I decided to get a ticket to ride to Bury and back on the "ordinary" trains, to pass the time.  I would have to hope the main attraction made it to Heywood before I needed to ride home.  So, the debacle forced me to travel, first behind this:-



which was polluting superbly, and then this:-



In between the two journeys, I soaked up the atmosphere on Bury station, which was in carnival mood, although there was a lot of confusion about timetables, as there was in the days of "real" steam. 



On the return, behind the "spam can" City of Wells, the rain really set in, spattering vicious tracer across the travel-stained windows.  And the smells!  Hot oil and coal smoke, scratchy plush seats - forget lenses: the next big development in photography has to be odour-capture.

When we got back to Heywood, I watched Wells run round the train.  I kept trying for photos but the weather and the low light conspired against me.  It would be another half hour before the Scotsman arrived, so I locked the bike to a beautifully-painted LMS maroon bench in the platform shelter and repaired to the only-ever-open-today waiting room, a cunningly disguised portakabin.  I whiled away time browsing thorugh a railway magazine, listening to parents explaining the Flying Scotsman to their children, with varying degrees of accuracy.  Suddenly, the air felt different; she was approaching!

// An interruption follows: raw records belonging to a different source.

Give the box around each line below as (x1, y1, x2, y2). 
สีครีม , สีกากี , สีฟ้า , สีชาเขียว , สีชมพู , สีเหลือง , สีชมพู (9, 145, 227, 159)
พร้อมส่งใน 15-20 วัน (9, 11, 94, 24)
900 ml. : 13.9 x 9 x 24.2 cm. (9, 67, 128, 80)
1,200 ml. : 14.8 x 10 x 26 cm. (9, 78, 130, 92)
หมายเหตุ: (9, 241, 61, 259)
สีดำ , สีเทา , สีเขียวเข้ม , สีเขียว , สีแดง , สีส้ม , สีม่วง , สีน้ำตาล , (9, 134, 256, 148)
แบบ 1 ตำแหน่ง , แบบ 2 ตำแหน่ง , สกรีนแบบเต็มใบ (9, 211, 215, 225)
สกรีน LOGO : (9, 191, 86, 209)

We went out onto the glistening lamp-lit platform.  On she came.  Not for nothing is she called the Flying Scotsman: she is so butch, with her German smoke-deflectors slicing through the spitting rain.  It is a huge engine.  She was so silent that I wondered whether or not she was actually hauling the train or idling, while the work was being done by the "heating" engine behind, a Stanier Black 5.  The Gresley locomotive was magnificently turned out in matt black, the lettering on the cab and tender gold with scarlet shadow.  No name plate but no matter.

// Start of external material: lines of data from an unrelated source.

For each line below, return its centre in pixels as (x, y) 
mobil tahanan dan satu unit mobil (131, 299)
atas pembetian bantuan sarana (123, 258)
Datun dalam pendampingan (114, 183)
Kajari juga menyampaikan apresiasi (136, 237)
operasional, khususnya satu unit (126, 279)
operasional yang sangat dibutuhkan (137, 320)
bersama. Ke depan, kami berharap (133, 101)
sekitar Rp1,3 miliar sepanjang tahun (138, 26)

All those miles all those years ago.  Just such a beast had dragged me from home.  But the beauty had also hauled me back again.  The locomotive, like my mother, was innocent.

Well satisfied, I rolled over the cobbled station approach and back to the wooded lane.  It was eerie in the dark but I rode the treacherous surface far more positively than I had in the light of the afternoon, a product of being high, I suppose.  However, having had an interesting skid on the canal bank on the way out, I took the roads after the track.  The rain weas merciless but nothing could daunt me.  Even when I checked the football results to find that every North-East team had been knocked out of the cup and Rochdale had also lost, I still had a silly grin on my face.

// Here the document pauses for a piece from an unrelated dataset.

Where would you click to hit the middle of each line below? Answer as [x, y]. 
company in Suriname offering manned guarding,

To cap it all, Dad's Army showed the Brief Encounter episode.

And the team that did for Newcastle?  Watford.

I'm still grinning.

billplumtree

  • Plumbing the well of gitness
Re: Scotsman wins FA Cup
« Reply #1 on: 10 January, 2016, 07:52:27 pm »
Brilliant report, full of atmosphere - love the Bury station pic in particular.  Thanks Peter!

Re: Scotsman wins FA Cup
« Reply #2 on: 10 January, 2016, 08:27:58 pm »
Superb.

Thanks Peter.    :thumbsup:

Re: Scotsman wins FA Cup
« Reply #3 on: 10 January, 2016, 09:01:05 pm »
Almost poetic, thanks for that.
Get a bicycle. You will never regret it, if you live- Mark Twain

Torslanda

  • Professional Gobshite
  • Just a tart for retro kit . . .
    • John's Bikes
Re: Scotsman wins FA Cup
« Reply #4 on: 11 January, 2016, 06:53:58 pm »
Looking forward to repeat of this ride one Sunday.

Hopefully with better weather but don't hold your breath.
VELOMANCER

Well that's the more blunt way of putting it but as usual he's dead right.

Kim

  • Timelord
    • Fediverse
Re: Scotsman wins FA Cup
« Reply #5 on: 11 January, 2016, 08:53:10 pm »
I nearly didn't read this because I thought it was about Sportsball.  Then I spotted it was in Ride Reports.

 :thumbsup:

Re: Scotsman wins FA Cup
« Reply #6 on: 11 January, 2016, 08:56:09 pm »
Ha!  Thanks all!

Cudzoziemiec

  • Ride adventurously and stop for a brew.
Re: Scotsman wins FA Cup
« Reply #7 on: 18 January, 2016, 03:45:31 pm »
Wonderful report. Thank you. And yes to odour capture.
Riding a concrete path through the nebulous and chaotic future.